A new Agenda for Security and Strategy

The author in this chapter starts arguing about the security agenda a to determine if and how strategy can respond to these issues. First, if military units can take some action that addresses a particular problem or issue in a useful way, then the subject is of importance to strategy and strategists. Secondly, if military action somehow produces environmental, resource, or demographic consequences, then these issues are of interest to strategists. Thirdly, low politics are of strategic interest when they create effects that are likely to shape the way force is used in the future. A utilitarian assessment may be useful to determine if there is a new agenda for security and strategy. Globalization is increasing the number and severity of commons issues. Military action can result in direct environmental damage. Although they have not risen to the top of national security agendas, issues of low politics are beginning to interact with local political and military events to produce global consequences.

 

The Tragedy of the Commons 

Hardin, G. (1968). The tragedy of the commons. Science, 162(3859), 1243–1248. https://doi.org/10.1126/science.162.3859.1243

 

In The Tragedy of the Commons, Garrett Hardin argues that some human problems have no purely technical solutions and instead require moral and social change. He illustrates this through the metaphor of a shared pasture where each herdsman, acting rationally in self-interest, overuses the common resource, leading to collective ruin.
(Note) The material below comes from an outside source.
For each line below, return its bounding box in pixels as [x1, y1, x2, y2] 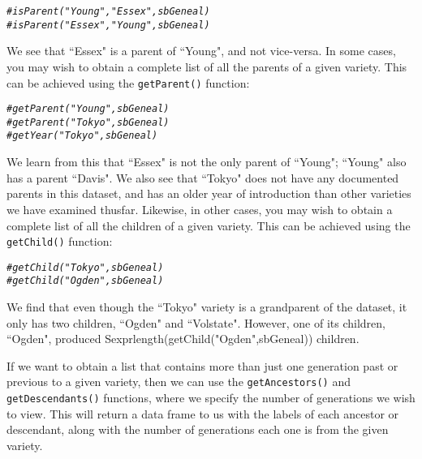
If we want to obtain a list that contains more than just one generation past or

Hardin extends this logic to issues such as overpopulation, pollution, and resource depletion, where individual freedom leads to societal collapse. He criticizes reliance on conscience and voluntary restraint, noting that appeals to morality are self-eliminating in competitive environments. Instead, Hardin advocates for “mutual coercion, mutually agreed upon”—laws, taxes, or restrictions—to manage shared resources effectively. He concludes that freedom in a commons brings ruin to all and argues that population control must replace the ideal of unrestricted reproductive freedom. Recognizing the necessity of limiting individual liberties is, for Hardin, the only path to preserving the planet’s finite resources and ensuring the survival of humanity.